I think the intent is to defer access time updates while writes are
suspended, but wait for writes to be allowed before syncing the other
timestamps.  Hmn, I wonder why any of IN_CHANGE, IN_UPDATE, or
IN_MODIFIED are set at this point.  They should have been cleared when
the file system was synced before MNTK_SUSPENDED was set.  I suspect it
is all the handle_workitem_foo() calls done by softdep_flushworklist()
that set IN_CHANGE.  I don't see anything that flushes those changes to
disk other maybe the syncer thread ... Ugh!

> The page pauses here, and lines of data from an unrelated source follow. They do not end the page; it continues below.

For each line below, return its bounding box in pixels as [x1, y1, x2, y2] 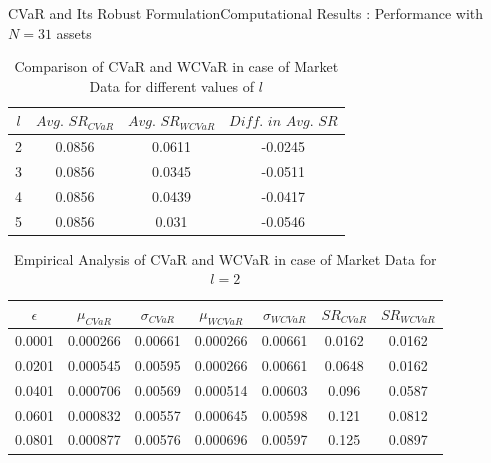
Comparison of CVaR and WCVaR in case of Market [14, 56, 339, 77]
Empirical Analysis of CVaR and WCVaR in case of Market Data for [14, 248, 437, 269]
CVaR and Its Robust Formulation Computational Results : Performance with [8, 3, 484, 23]
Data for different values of [89, 75, 255, 96]
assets [56, 22, 92, 43]

Another bug that I just noticed is that ffs_snapshot() clears
MNTK_SUSPENDED before entering its MNT_VNODE_FOREACH() loop, which might
re-enable access time updates by other threads.  Probably some other
flag should be set to allow this thread to bypass the writes forbidden
while MNTK_SUSPENDED is set sanity check.